Ketiga, bahwa produktivitas nasional belum berjalan dengan optimal. Dampak tingkat pengeluaran modal investasi (ICOR) tidak berbanding lurus dengan pertumbuhan perekonomian itu sendiri.  Menurut Harian Kompas ICOR Indonesia meningkat dari 4.5% pada tahun 2013 ke tingkatan 6.8% pada tahun 2015.   Namun demikian laju pertumbuhan ekonomi Indonesia turun dari tingkat 5.6% tahun 2013 menuju 5.02% tahun 2015.   Banyak ahli mengatakan bahwa dana desa yang ditingkatkan oleh Pemerintah dikhususkan untuk pengembangan infrastruktur, dan belum cukup disalurkan pada upaya meningkatkan investasi di bidang pemberdayaan masyarakat.

Terakhir, dengan perkembangan kondisi permintaan pasar global, biaya transport di dalam negeri akan cenderung meningkat. Faktor pencetusnya adalah penyesuaian harga premium dan bahan bakar serta peningkatan tariff pendaftaran kendaraan bermotor di kota besar.

Namun selama pebisnis sektor retail mampu bekerja dengan efisien dan menajamkan tergetting pasarnya maka tantangan ini insya Allah bisa dihadapi dengan baik.

  1. Bagaimana Prospek Sektor Penjualan Langsung Retail ke Depan?

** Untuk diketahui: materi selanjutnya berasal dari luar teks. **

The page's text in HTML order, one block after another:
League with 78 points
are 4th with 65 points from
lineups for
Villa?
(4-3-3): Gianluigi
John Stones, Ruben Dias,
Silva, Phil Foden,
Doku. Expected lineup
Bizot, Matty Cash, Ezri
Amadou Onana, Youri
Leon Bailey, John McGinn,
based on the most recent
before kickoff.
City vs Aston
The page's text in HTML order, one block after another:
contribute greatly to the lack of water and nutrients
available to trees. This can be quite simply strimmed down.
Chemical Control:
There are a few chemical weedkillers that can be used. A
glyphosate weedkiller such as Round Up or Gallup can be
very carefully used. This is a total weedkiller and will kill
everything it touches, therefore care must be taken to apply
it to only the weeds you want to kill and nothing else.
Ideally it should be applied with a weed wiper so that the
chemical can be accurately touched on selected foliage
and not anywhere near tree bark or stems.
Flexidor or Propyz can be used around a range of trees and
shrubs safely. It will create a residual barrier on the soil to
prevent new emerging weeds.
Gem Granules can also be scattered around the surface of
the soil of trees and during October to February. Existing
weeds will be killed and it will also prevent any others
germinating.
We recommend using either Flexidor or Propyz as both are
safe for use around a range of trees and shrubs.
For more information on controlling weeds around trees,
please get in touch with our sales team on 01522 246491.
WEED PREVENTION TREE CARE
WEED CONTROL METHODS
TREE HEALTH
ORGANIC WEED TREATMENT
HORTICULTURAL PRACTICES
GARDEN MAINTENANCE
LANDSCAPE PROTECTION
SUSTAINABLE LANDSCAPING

Prospek kegiatan di sektor Penjualan Langsung Retail menurut saya masih menjanjikan.   Masih terdapat ruang gerak yang cukup luas untuk meningkatkan volume penjualan. Tentunya ini semua tergantung dari jenis produk retail yang digeluti dan target konsumen/wilayah pasar yang menjadi sorotan utama.

teaser_2016-retail-and-consumer-products-trends580x280

(picture from Google)

Alasan argumentasi ini saya buat dengan melihat perkembangan yang ditunjukkan oleh hal-hal berikut ini.

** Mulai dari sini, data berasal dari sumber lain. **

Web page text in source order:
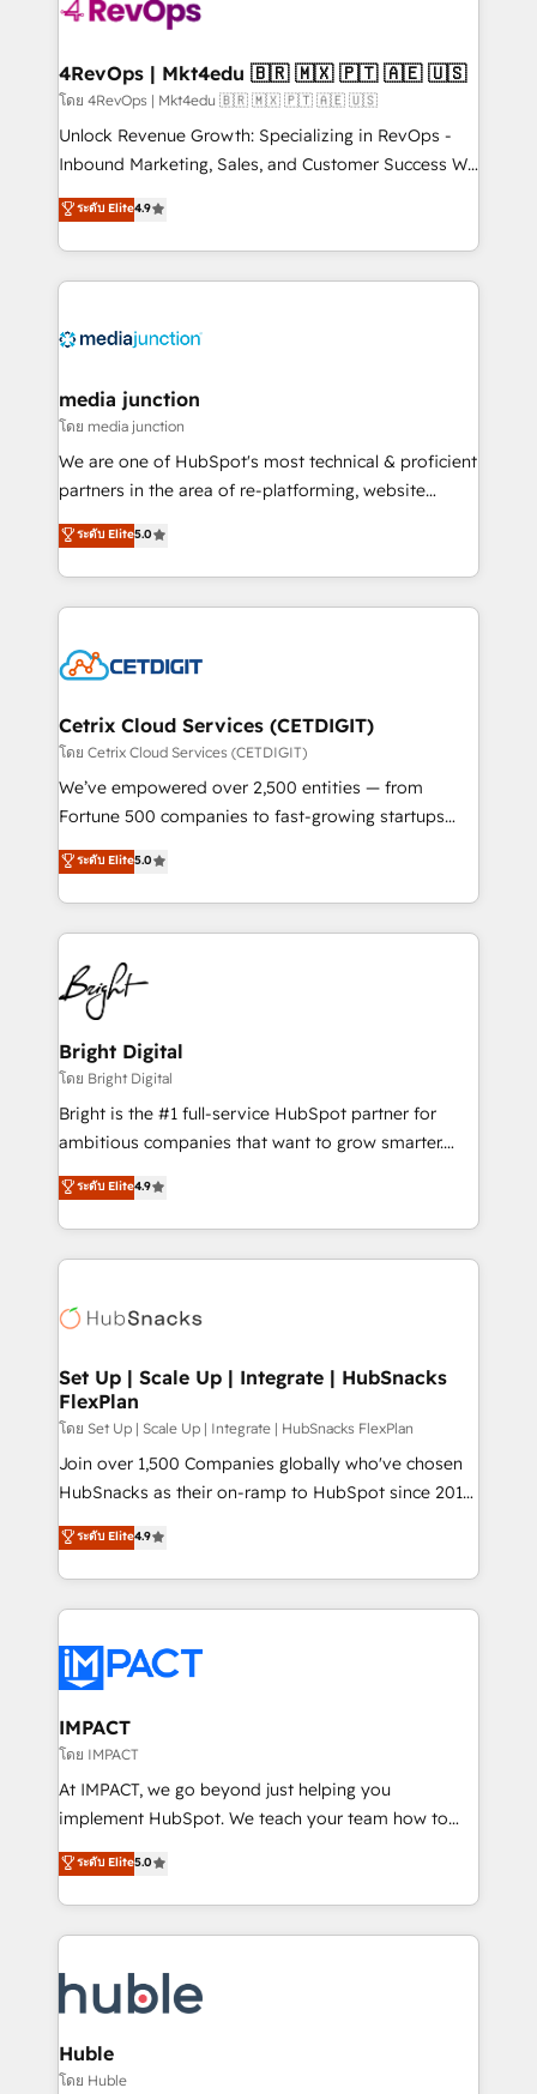
far with our HubSpot solutions. ✔️Bespoke apps &
on-demand bundle services. Connect with us today!
4RevOps | Mkt4edu 🇧🇷 🇲🇽 🇵🇹 🇦🇪 🇺🇸
โดย 4RevOps | Mkt4edu 🇧🇷 🇲🇽 🇵🇹 🇦🇪 🇺🇸
Unlock Revenue Growth: Specializing in RevOps -
Inbound Marketing, Sales, and Customer Success We
specialize in driving revenue growth for companies
across industries through tailored marketing, sales,
and customer success strategies, utilizing RevOps
methodologies. As Latin America's largest HubSpot
offer unparalleled insights. Operating in five
Mexico, USA, and Portugal—we've executed over a
hundred successful operations. Our approach,
rooted in RevOps principles, integrates analysis,
training, planning, and qualification. Leveraging
inbound marketing tactics, we focus on
understanding, nurturing, and converting leads.
competitive market.
ระดับ Elite4.9
media junction
โดย media junction
We are one of HubSpot's most technical & proficient
partners in the area of re-platforming, website
design & development. We specialize in multi-hub
implementations for mid-market & enterprise
companies. We are woman-owned, powered by
coffee, and we ❤️ dogs. We produce award-winning
Impact Award 🏆2022 Technical Expertise Impact
Award 🏆2020 Elite Solutions Partner 🏆2019
Integrations HubSpot Impact Award 🏆2019
Marketing Enablement HubSpot Impact Award 🏆
2018 Website Design HubSpot Impact Award 🏆2017
Growth-Driven Design Agency of the Year 🏆2016
Sales Enablement HubSpot Impact Award 🏆2015
HubSpot COS Performance Award 🏆2014 HubSpot
COS Design Award 🏆2013 HubSpot Marketplace
Partner 📆Founded in 1997
ระดับ Elite5.0
Cetrix Cloud Services (CETDIGIT)
โดย Cetrix Cloud Services (CETDIGIT)
We’ve empowered over 2,500 entities — from
Fortune 500 companies to fast-growing startups
and nonprofits — to streamline operations, scale
revenue, and unlock the full potential of HubSpot.
With deep technical and industry expertise, we fuse
automation, integration, and AI innovation to deliver
lasting impact. We specialize in: • Turnkey and end-
to-end HubSpot implementations • Onboarding for
Sales, Service, Marketing & Content Hubs • AI voice
and chat agents, predictive automation, and smart
workflows • Salesforce + HubSpot integration •
Website design and CMS development • ERP
integration: SAP, NetSuite, Microsoft Dynamics, … •
platform • Client/member portals built on HubSpot •
CaterSuite for the catering industry • Custom and
WooCommerce, BuilderTrend, and more Experience
the difference — reach out to see how AI + HubSpot
ระดับ Elite5.0
Bright Digital
โดย Bright Digital
Bright is the #1 full-service HubSpot partner for
ambitious companies that want to grow smarter.
From HubSpot onboarding, to training, from
developing a new website to lead generation and
digital marketing; we do it all (and with great
results)! In short, our services include: - HubSpot
HubSpot development: websites, custom modules,
marketing, advertising, campaigns, content and
design We connect people, data and technology to
improve customer experiences. With our bright
people, exciting ideas and can-do mentality, we
ensure revenue growth on a daily basis. So tell us
team of 100+ experts is ready for you! Driving digital
growth | www.brightdigital.com
ระดับ Elite4.9
Set Up | Scale Up | Integrate | HubSnacks
FlexPlan
โดย Set Up | Scale Up | Integrate | HubSnacks FlexPlan
Join over 1,500 Companies globally who've chosen
HubSnacks as their on-ramp to HubSpot since 2014
Simple pay-as-you-go plans that accelerate value...
1️⃣ Set Up | Onboarding New or Check-fixing existing
HubSpot portals 2️⃣ Scale Up | 100% HubSpot Task
Execution... Global 24/7 ... All Experts 3️⃣ Integrate |
Slash months from your API Integration project... ⬅️
Click "Contact Business" ⬅️ to access 150+ Kickstart
Integration templates that put HubSpot in the center
of your tech stack, syncing... 🛍️ Shopify or
WooCommerce 💲 Stripe or Paypal 💰 Sage or
Netsuite 🤖 Google or Microsoft ✍️ DocuSign or
the rare Advanced "Custom Integrations"
Accreditation, securely sync data across... 🔄 any
new HubSpot portal with Advanced Website and
CRM Migrations using our in-house "HubScrub" Tool.
ระดับ Elite4.9
IMPACT
โดย IMPACT
At IMPACT, we go beyond just helping you
implement HubSpot. We teach your team how to
master it. As the creators of the Endless Customers
System™ (the next evolution of They Ask, You
Answer), we’re the only HubSpot partner built
entirely around coaching and training. That means
skills, processes, and internal team you need to
attract the right buyers, close deals faster, and grow
without outside dependencies. You’ll learn how to: •
Set up, audit, and organize your HubSpot portal •
ระดับ Elite5.0
Huble
โดย Huble

A.     Trend pola permintaan masyarakat di sektor riil bisa dilihat dari perkembangan Pengeluaran Konsumen. Rata-rata Consumer Spending masyarakat Indonesia berkisar angka 598 Triliun Rupiah selama tahun 2000-2015.   Kemudian permintaan ini melonjak dahsyad dengan angka 1308 Triliun Rupiah pada Kwartal III tahun 2016. Bandingkan posisi terendahnya pada Kwartal I tahun 2000 yang menunjukkan angka 210 Triliun Rupiah.

B.     Kredit konsumen apakah melalui mekanisme perbankan dan pengeluaran kartu kredit mengambil peran dominan atas lonjakan permintaan tersebut. Per bulan Nopember 2016, terdapat 17.351 juta kartu kredit yang diterbitkan. Jumlah transaksinya mencapai 26.342 juta , atau senilai angka 23.745 Triliun Rupiah. Ke depan dengan upaya pemerintah menurunkan tingkat bunga kredit diharapkan bisa membuat kondisi permintaan ini paling tidak untuk bertahan. Untuk diketahui, pada bulan Januari 2017 ini Bank Indonesia telah menurunkan tingkat Bunga kartu kredit 2.25% per bulan atau 27% per tahunnya.

C.     Penjualan sektor retail di Indonesia telah tumbuh 7.6% dengan basis year on year. Ini adalah posisi pada bulan Oktober 2016. Bandingkan dengan level terendah -26.3% dan max 40.3% selama periode sepuluh tahun terakhir. Sebagai informasi saja jumlah transaksi ATM telah mencapai 44 milyar transaksi dengan nilai Rp 483 Triliun Rupiah.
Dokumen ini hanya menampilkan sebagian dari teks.